The story of Mars, which began as a flicker of light in a prehistoric sky, now stands at a profound threshold. The robotic vanguard—the orbiters, landers, and rovers—has done its work magnificently. It has peeled back the layers of myth and illusion, replacing them with a complex and compelling portrait of a world that was once much like our own and may, in its subsurface brine or ancient rocks, still hold secrets of life. Now, the human imagination is turning toward the next logical, and most audacious, chapter: sending ourselves. The prospect of a human mission to Mars represents arguably the greatest technological challenge humanity has ever contemplated. It is a quantum leap beyond the Apollo Moon landings.

• The Journey: A round trip could take up to three years, exposing astronauts to the long-term effects of weightlessness and dangerous levels of cosmic radiation far outside the protection of Earth's magnetic field.
• The Landing: Mars's atmosphere is thick enough to cause significant frictional heating but too thin to be of much help in slowing a heavy crewed spacecraft for a soft landing, a problem engineers call the “seven minutes of terror.”
• The Stay: Once on the surface, pioneers would have to be entirely self-sufficient, generating their own power, water, and breathable air from Martian resources, all while contending with the corrosive, toxic dust and frigid temperatures.

Despite these colossal hurdles, the dream of a human footprint on the Red Planet is more potent than ever. It is being pursued by national space agencies like NASA and by a new generation of private companies, sparking a modern Space Race driven not just by national prestige, but by commercial ambition and a shared humanistic vision. The motivations are as multifaceted as the challenges. For scientists, it is the chance to conduct investigations with a geologist's intuition and a biologist's dexterity, exponentially accelerating the search for life. For engineers, it is the ultimate proving ground for technologies like advanced life support, in-situ resource utilization, and closed-loop habitats. But the deepest driver may be philosophical. Setting foot on Mars would be a profound statement about the resilience and reach of life.
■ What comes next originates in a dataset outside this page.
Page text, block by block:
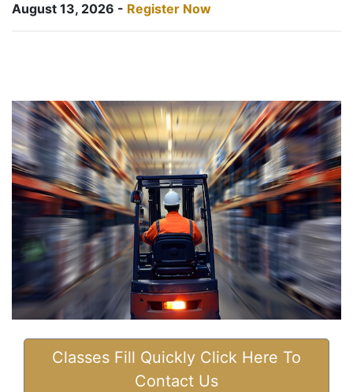
August 13, 2026 - Register Now
Classes Fill Quickly Click Here To
Contact Us

It would be a hedge against the existential risks that threaten humanity on our single planetary home. It would fulfill a primal urge for exploration that has defined our species since we first walked out of Africa. To see a sunrise over Olympus Mons, to stand on the precipice of Valles Marineris, to sift the red sand through a gloved hand—these are the experiences that could redefine what it means to be human. Mars, the ancient god of war and the fantasized home of aliens, is being recast in its final and most important role: as humanity's next horizon, a second cradle for life, and a stepping stone on an unimaginable journey to the stars. The Red Dream of Worlds awaits.